ISBN 978-1-84976-386-8

Joseph Mallord William Turner Hampton Court Bridge, with a Thames Barge and Other Boats and Figures c.1827

Joseph Mallord William Turner 1775–1851
Folio 42 Verso:
Hampton Court Bridge, with a Thames Barge and Other Boats and Figures c.1827
D20798
Turner Bequest CCXXVII 40a
Pencil on white wove paper, 110 x 185 mm
Partial watermark ‘nsell | 17’
Inscribed by Turner in pencil ‘Blue’ bottom left
 
Accepted by the nation as part of the Turner Bequest 1856
In the context of other Thames views in this sketchbook (see the Introduction), Ian Warrell first related this drawing of ‘a wooden bridge’ to a ‘colour beginning’ watercolour (Tate D25224; Turner Bequest CCLXIII 102),1 which Eric Shanes subsequently linked to Old Chelsea Bridge,2 based on Finberg’s description of the present drawing as ‘River scene: Wooden bridge with stone supports, boats and figures (seated) in foreground.

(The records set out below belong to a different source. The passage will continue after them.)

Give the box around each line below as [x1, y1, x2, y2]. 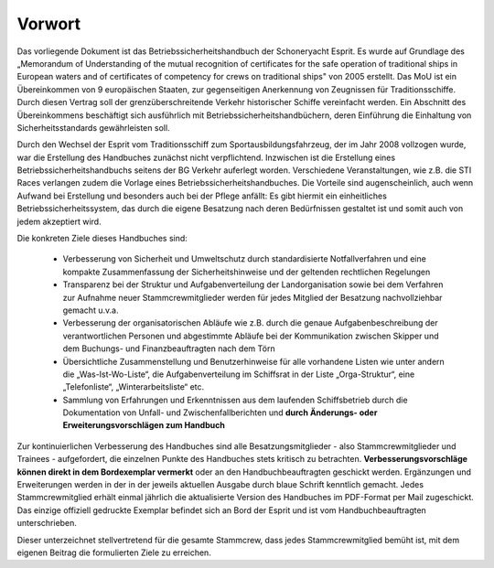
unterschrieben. [16, 518, 78, 529]
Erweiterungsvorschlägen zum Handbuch [62, 420, 226, 431]
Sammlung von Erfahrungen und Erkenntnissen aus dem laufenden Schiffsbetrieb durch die [62, 394, 408, 405]
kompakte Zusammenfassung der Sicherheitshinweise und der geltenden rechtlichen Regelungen [62, 266, 431, 277]
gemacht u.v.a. [62, 305, 119, 316]
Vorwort [16, 14, 81, 34]
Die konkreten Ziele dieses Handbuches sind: [16, 233, 188, 244]
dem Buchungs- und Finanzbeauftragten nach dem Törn [62, 343, 275, 354]
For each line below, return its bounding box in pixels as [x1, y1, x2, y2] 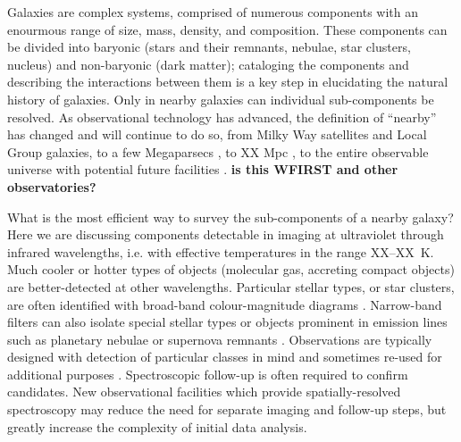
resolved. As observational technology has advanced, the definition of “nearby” [7, 107, 437, 126]
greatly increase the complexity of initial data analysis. [7, 417, 307, 436]
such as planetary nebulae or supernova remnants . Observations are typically [7, 329, 432, 348]
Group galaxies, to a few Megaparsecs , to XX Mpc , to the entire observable [7, 142, 429, 161]
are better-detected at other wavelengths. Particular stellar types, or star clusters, [7, 277, 455, 296]
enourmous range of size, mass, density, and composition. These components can [7, 20, 448, 38]
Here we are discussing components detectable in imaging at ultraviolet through [7, 225, 444, 244]
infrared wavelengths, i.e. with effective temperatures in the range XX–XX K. [7, 242, 434, 261]
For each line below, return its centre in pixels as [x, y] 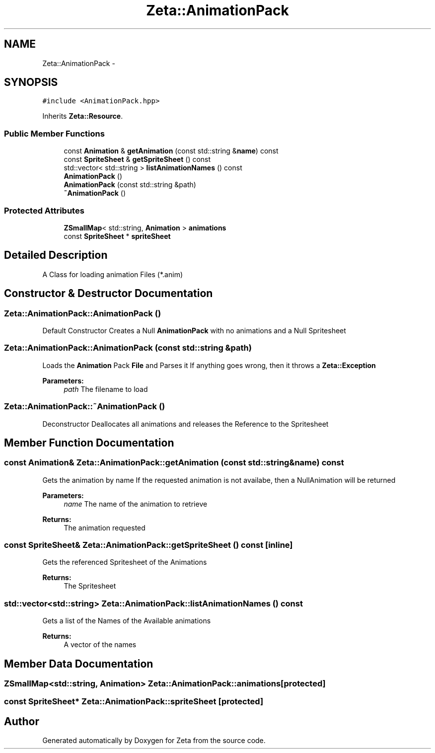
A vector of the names [100, 645]
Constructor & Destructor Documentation [109, 294]
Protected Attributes [44, 210]
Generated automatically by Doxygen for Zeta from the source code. [154, 741]
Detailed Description [56, 255]
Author [22, 721]
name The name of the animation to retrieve [136, 504]
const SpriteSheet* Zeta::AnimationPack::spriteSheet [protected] [134, 702]
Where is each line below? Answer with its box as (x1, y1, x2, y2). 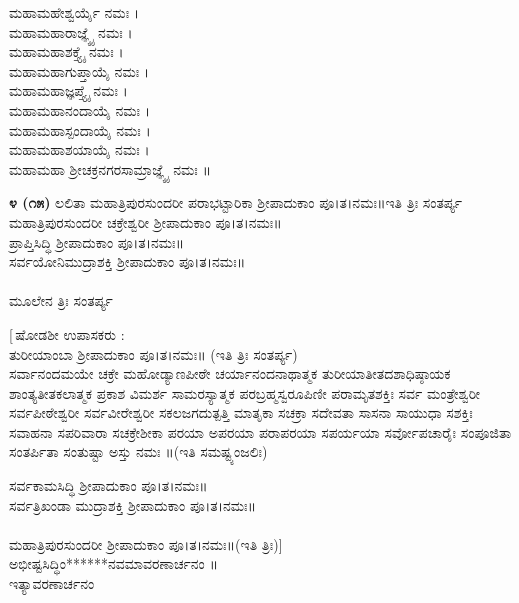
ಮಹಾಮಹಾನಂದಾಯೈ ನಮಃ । (9, 99, 151, 120)
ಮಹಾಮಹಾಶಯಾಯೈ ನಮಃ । (9, 139, 150, 160)
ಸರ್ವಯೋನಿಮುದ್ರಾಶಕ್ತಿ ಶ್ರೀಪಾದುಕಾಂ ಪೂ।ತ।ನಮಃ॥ (9, 251, 246, 272)
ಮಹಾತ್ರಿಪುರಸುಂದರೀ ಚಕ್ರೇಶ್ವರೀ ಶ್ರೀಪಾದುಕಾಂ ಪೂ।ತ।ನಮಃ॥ (9, 211, 282, 232)
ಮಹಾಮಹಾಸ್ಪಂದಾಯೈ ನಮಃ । (9, 119, 151, 140)
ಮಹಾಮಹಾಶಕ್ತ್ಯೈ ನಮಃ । (9, 41, 124, 62)
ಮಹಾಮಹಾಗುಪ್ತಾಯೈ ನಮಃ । (9, 60, 150, 81)
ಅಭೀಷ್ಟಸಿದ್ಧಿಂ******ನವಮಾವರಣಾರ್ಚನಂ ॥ (9, 553, 219, 574)

Possibly Old Chelsea Bridge’.3 By this Finberg meant Old Battersea Bridge, linking Battersea to Chelsea, as seen in the background of Turner’s copy-drawing of about 1797 (Tate D00857; Turner Bequest XXXII A), and in 1870s paintings by Walter Greaves (1846–1930) and James Abbott McNeill Whistler (1834–1903) (respectively Tate N04598 and N01959). However, that bridge had wooden piers reinforced above water level with lattices of timbers, whereas Turner’s pencil sketch here shows solid supports, apparently with timberwork above.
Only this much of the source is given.